Quaisquer pointers na implementação de um buffer circular livre de bloqueio são sempre bem-vindos.

BTW, fazendo isso em C ++ no Linux.

Algumas informações adicionais:

O tempo de resposta é crítico para o meu sistema. O ideal é que os segmentos de consumidores desejem ver as atualizações chegando o mais rápido possível, pois um atraso extra de 1 milissegundo pode tornar o sistema sem valor ou valer muito menos.

A idéia de design que estou inclinando é um buffer circular semi-lock-free onde o thread produtor coloca os dados no buffer o mais rápido que puder, vamos chamar o head do buffer A, sem bloquear a menos que o buffer esteja cheio, quando A atende ao final do buffer Z. Os threads do consumidor terão cada um dois pointers para o buffer circular, P e P n , onde P é o cabeçote do buffer local do encadeamento, e P n é o nth item após o P. Cada encadeamento consumidor avançará seu P e P n uma vez que terminar de processar a corrente P e o final do ponteiro de buffer Z é avançado com o P n mais lento. Quando P alcança até A, o que significa que não há mais nova atualização para processar, o consumidor gira e espera ocupado por A para avançar novamente. Se o thread do consumidor girar por muito tempo, ele pode ser colocado em espera e esperar por uma variável de condição, mas estou bem com o consumidor ocupando o ciclo da CPU esperando por atualização porque isso não aumenta minha latência (terei mais núcleos de CPU de threads).

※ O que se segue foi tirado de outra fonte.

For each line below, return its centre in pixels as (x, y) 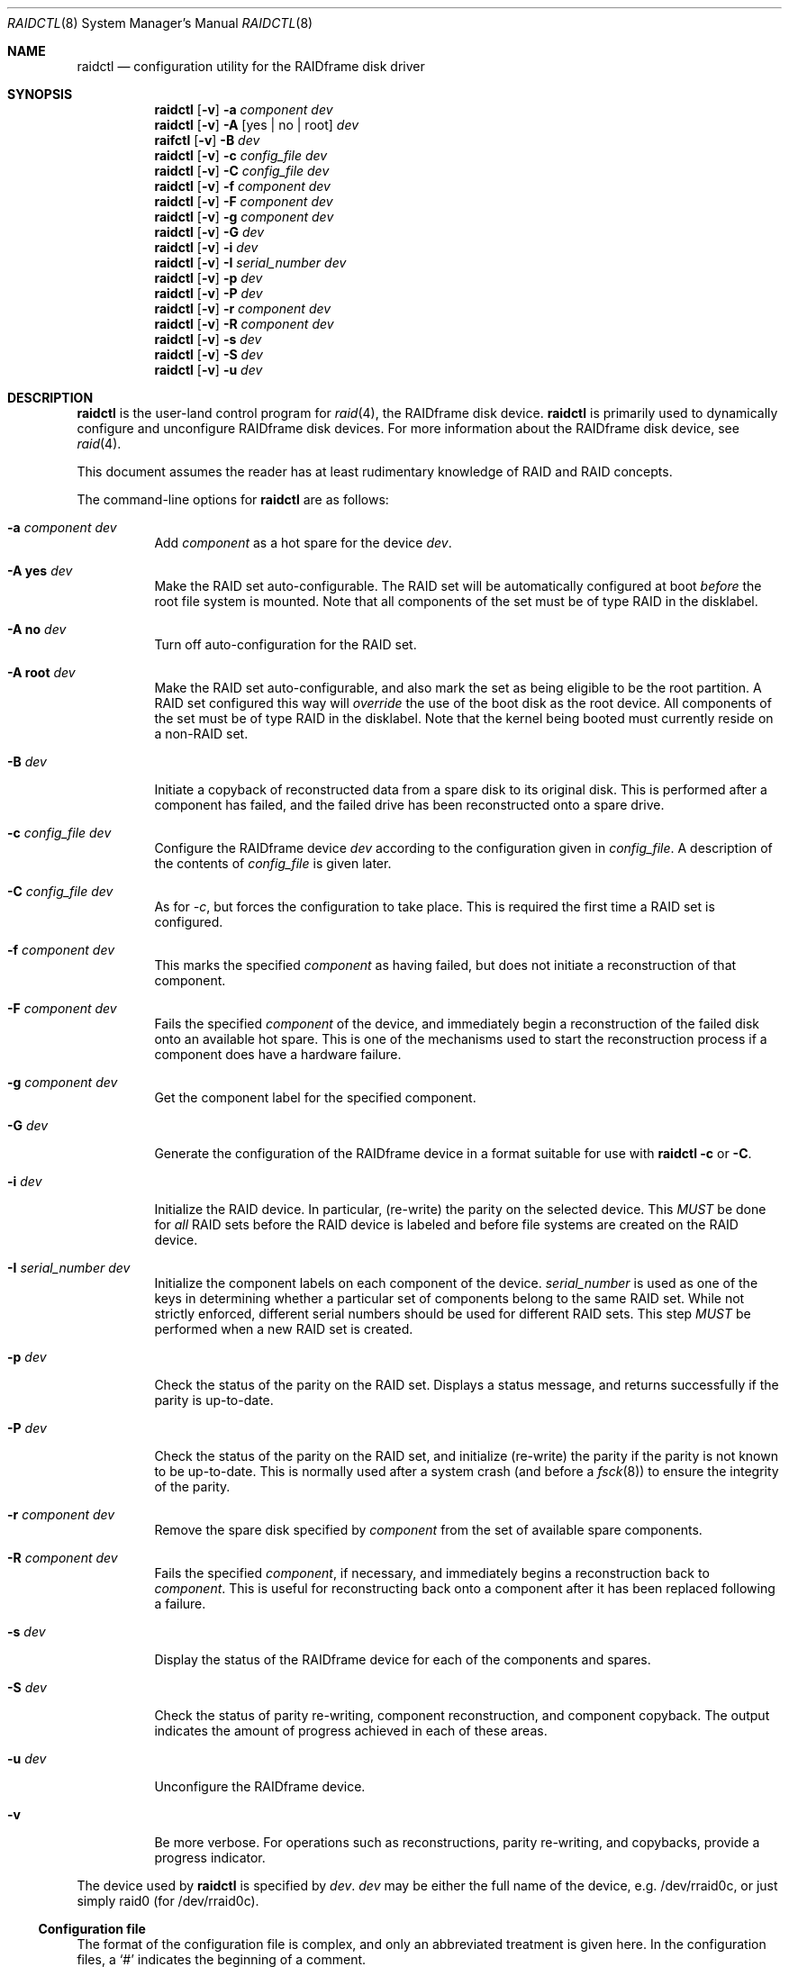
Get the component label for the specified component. (315, 1097)
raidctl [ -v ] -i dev (206, 247)
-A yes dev (40, 571)
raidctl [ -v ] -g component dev (244, 217)
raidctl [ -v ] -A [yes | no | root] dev (257, 125)
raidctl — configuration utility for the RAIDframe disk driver (251, 66)
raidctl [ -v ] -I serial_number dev (250, 263)
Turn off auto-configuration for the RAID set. (286, 644)
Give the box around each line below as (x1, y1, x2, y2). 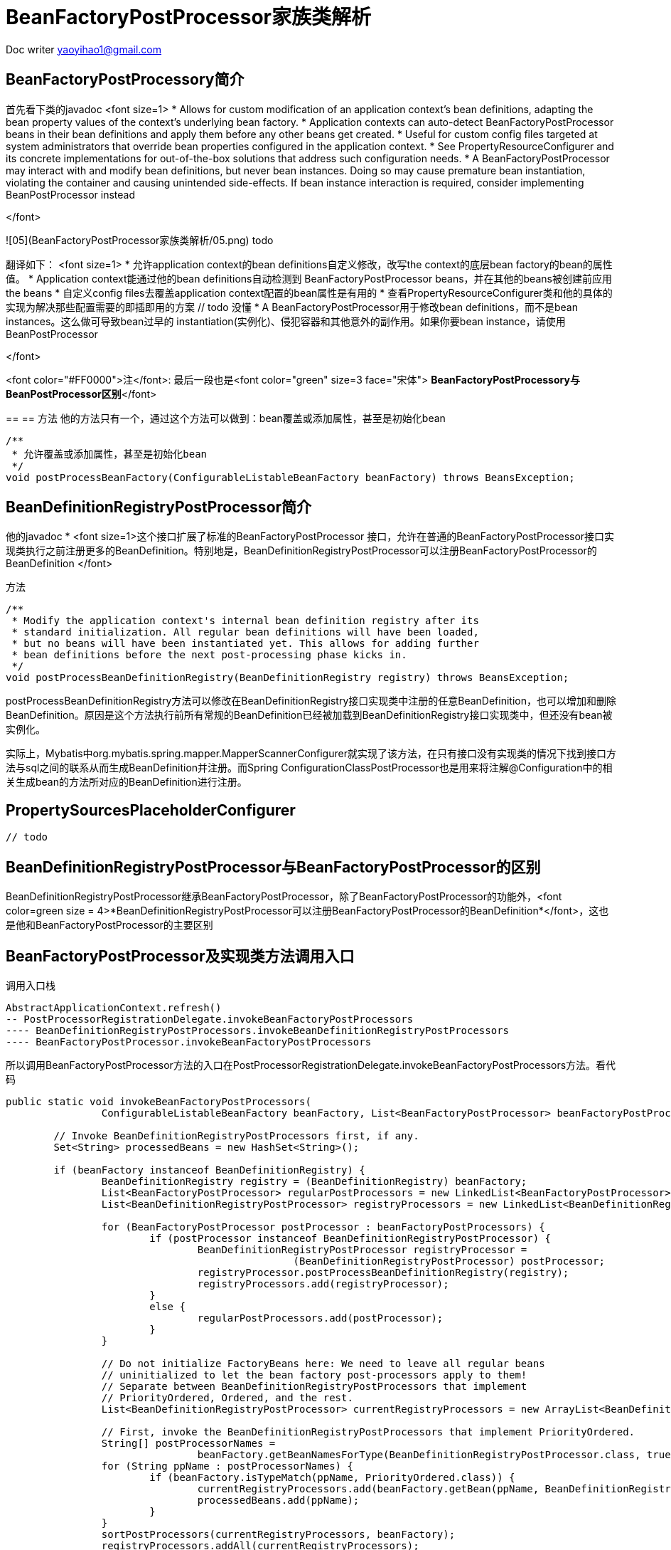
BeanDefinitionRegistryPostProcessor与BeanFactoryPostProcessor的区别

Imagine que você tenha uma faixa circular, e o produtor está correndo na frente de um grupo de consumidores, a chave é ajustar o sistema de modo que o produtor esteja correndo apenas um passo à frente dos consumidores, e a maioria dessas operações pode ser feito usando técnicas livres de bloqueio. Eu entendo que obter os detalhes da implementação correta não é fácil … ok, muito difícil, é por isso que quero aprender com os erros dos outros antes de fazer alguns dos meus.

Fiz um estudo particular de estruturas de dados sem bloqueio nos últimos dois anos. Eu li a maioria dos artigos no campo (há apenas cerca de quarenta ou mais – embora apenas cerca de dez ou quinze sejam de uso real 🙂

AFAIK, um buffer circular livre de bloqueio não foi inventado. O problema será lidar com a condição complexa em que um leitor ultrapassa um escritor ou vice-versa.

Se você não tiver passado pelo menos seis meses estudando estruturas de dados sem bloqueio, não tente escrever uma. Você entenderá errado e pode não ser óbvio para você que existem erros, até que seu código falhe, após a implantação, em novas plataformas.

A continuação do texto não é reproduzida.